Because only the count matters, report how many lines in the material hold the string "algoritmos" and nothing more.

::: Input records

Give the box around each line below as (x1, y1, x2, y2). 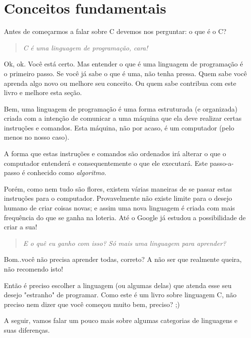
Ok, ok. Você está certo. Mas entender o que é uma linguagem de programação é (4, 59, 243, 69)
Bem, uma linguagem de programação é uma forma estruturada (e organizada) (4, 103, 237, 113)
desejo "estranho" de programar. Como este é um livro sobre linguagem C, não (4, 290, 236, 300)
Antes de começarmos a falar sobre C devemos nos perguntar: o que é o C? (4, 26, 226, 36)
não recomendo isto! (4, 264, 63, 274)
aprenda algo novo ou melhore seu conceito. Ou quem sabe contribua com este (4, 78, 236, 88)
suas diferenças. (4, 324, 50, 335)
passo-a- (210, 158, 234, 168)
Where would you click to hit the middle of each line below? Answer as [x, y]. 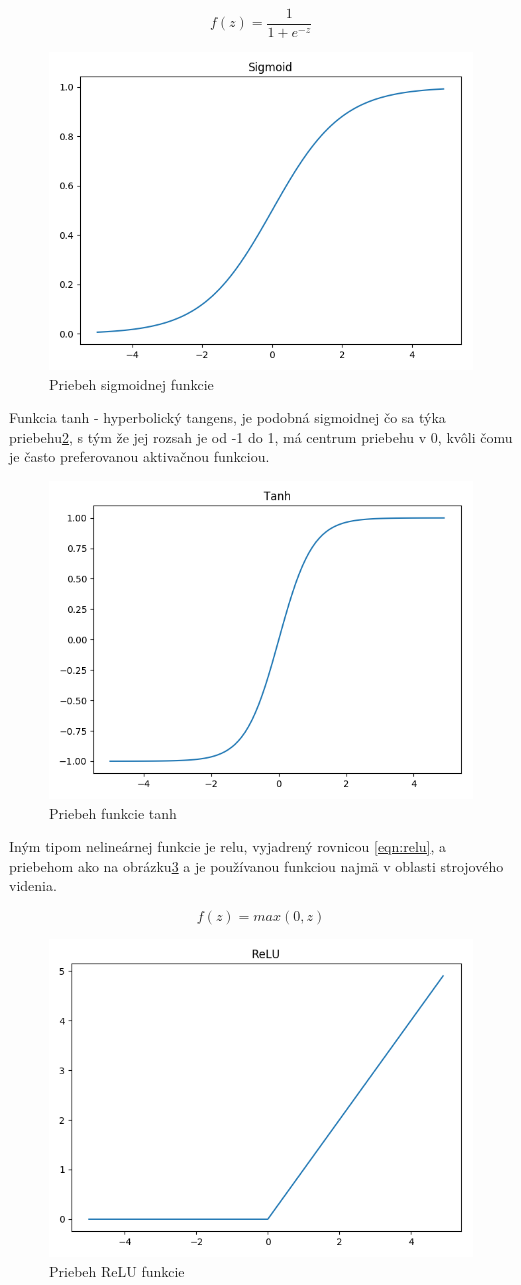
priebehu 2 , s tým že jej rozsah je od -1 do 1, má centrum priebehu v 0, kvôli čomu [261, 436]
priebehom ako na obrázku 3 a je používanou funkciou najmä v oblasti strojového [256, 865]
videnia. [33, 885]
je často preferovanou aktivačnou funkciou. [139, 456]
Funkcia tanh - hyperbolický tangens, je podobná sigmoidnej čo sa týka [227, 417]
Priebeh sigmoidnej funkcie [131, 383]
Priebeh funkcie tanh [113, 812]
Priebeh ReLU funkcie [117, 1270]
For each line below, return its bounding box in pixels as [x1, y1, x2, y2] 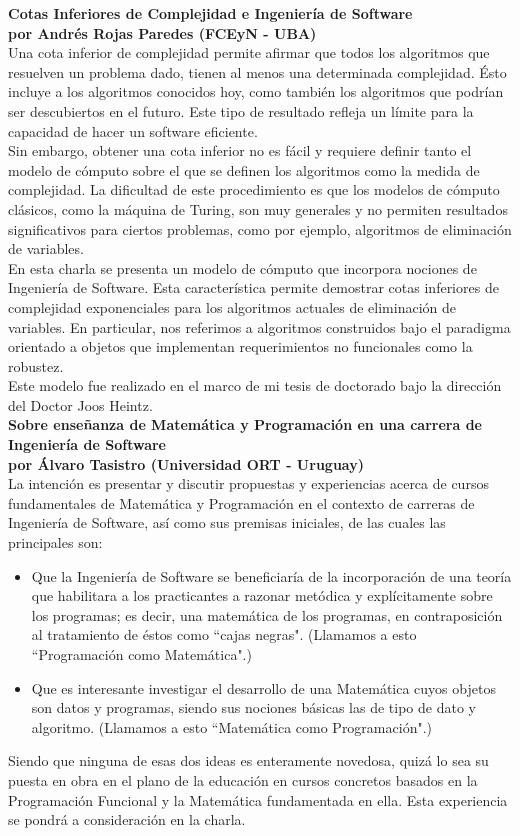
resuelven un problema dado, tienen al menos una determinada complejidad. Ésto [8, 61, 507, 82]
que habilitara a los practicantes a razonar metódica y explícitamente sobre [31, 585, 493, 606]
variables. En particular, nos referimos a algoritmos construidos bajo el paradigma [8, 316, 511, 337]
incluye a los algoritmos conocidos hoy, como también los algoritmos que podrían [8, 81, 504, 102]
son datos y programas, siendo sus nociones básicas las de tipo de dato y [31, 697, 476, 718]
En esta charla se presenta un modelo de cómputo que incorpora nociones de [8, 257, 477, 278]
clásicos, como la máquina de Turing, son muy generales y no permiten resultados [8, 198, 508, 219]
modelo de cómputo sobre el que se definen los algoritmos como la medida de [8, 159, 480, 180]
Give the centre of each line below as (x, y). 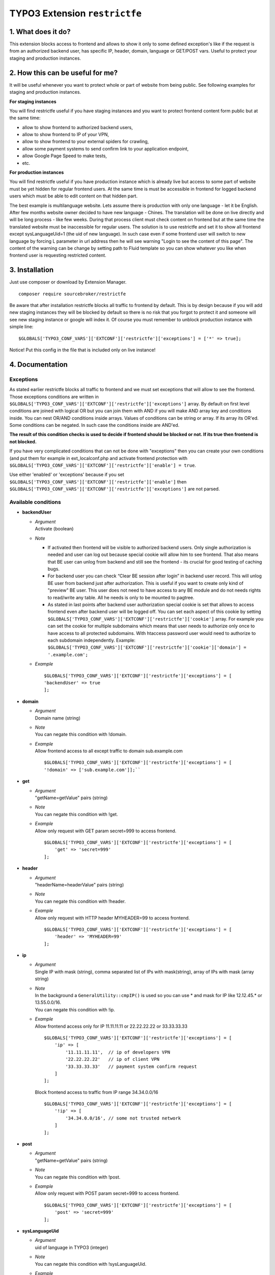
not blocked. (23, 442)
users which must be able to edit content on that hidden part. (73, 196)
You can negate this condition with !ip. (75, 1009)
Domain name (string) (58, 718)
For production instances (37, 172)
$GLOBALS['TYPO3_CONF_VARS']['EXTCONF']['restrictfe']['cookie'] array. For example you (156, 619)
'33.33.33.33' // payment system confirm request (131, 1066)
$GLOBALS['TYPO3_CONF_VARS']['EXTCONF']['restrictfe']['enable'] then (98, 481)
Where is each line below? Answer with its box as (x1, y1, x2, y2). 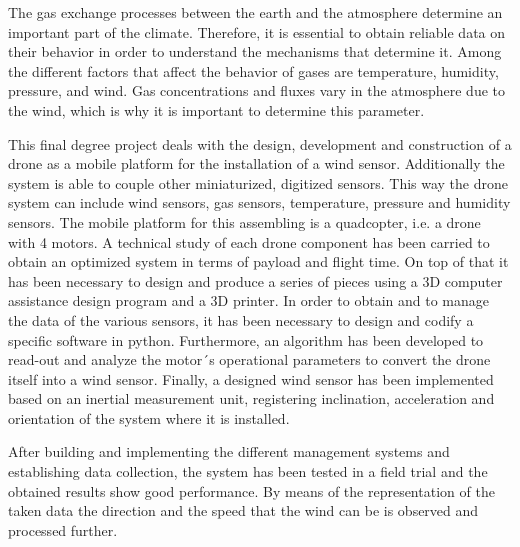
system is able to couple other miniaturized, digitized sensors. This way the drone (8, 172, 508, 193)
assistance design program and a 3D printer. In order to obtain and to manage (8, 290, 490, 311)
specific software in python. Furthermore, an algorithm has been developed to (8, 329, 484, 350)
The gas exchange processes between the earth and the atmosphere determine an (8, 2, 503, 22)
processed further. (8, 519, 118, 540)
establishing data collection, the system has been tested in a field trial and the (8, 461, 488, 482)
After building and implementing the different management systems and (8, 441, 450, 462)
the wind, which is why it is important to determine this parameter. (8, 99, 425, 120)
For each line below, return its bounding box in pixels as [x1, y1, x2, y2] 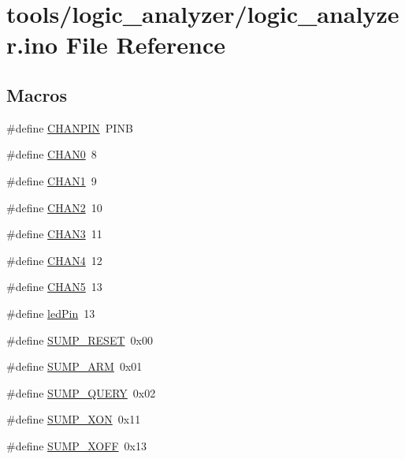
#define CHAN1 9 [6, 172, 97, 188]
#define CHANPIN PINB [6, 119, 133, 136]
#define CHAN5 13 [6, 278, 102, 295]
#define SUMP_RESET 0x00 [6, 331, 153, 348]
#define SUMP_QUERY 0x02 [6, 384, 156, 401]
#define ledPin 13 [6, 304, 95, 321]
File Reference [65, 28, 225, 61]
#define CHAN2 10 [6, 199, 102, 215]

::::::
::: Input records

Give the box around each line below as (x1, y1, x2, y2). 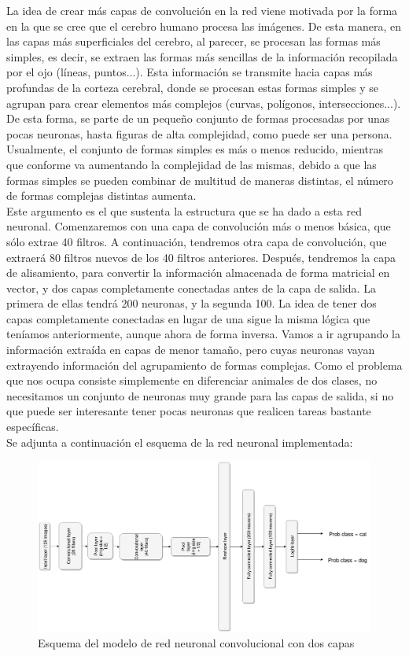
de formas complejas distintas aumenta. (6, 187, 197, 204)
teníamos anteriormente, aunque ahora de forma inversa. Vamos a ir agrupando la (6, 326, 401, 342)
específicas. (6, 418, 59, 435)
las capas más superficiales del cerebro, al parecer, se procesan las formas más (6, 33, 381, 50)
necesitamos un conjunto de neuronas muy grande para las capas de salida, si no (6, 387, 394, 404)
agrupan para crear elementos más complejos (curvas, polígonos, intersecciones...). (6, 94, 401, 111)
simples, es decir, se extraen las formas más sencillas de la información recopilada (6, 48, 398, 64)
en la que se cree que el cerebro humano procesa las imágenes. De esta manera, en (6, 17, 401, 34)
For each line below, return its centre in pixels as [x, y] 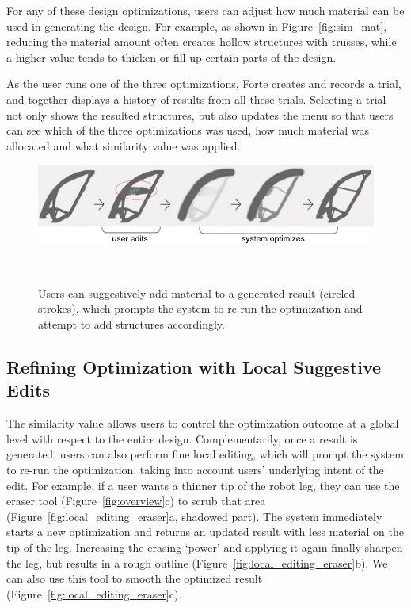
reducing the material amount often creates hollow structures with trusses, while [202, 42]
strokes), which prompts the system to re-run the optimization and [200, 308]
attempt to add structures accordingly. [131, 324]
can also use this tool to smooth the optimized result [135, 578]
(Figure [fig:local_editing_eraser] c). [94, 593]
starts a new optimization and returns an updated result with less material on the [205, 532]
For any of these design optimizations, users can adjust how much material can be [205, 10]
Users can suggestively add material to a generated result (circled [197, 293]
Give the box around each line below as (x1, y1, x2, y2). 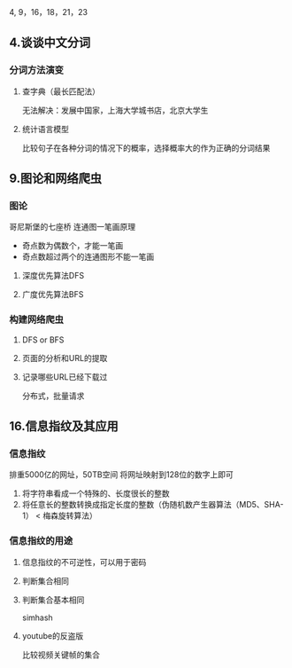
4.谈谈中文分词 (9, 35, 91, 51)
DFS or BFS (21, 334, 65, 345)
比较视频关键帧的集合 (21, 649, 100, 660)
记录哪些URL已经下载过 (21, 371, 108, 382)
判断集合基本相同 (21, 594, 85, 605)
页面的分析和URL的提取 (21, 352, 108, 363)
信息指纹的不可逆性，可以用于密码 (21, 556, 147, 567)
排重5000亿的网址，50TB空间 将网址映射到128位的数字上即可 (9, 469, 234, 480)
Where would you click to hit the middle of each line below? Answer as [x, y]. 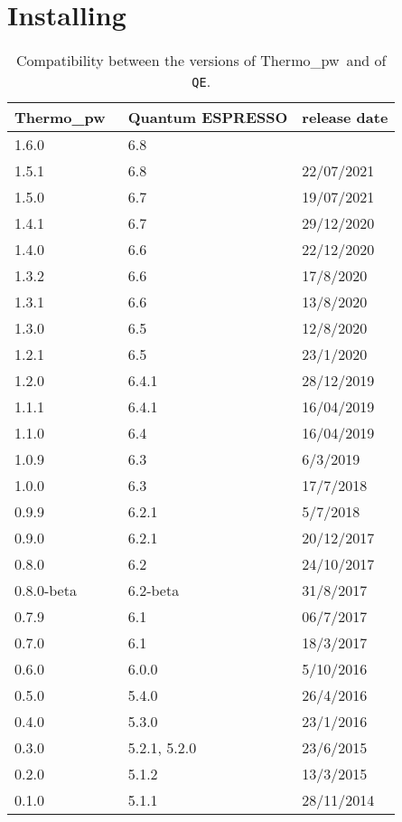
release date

::::::

== Problem solution ==
3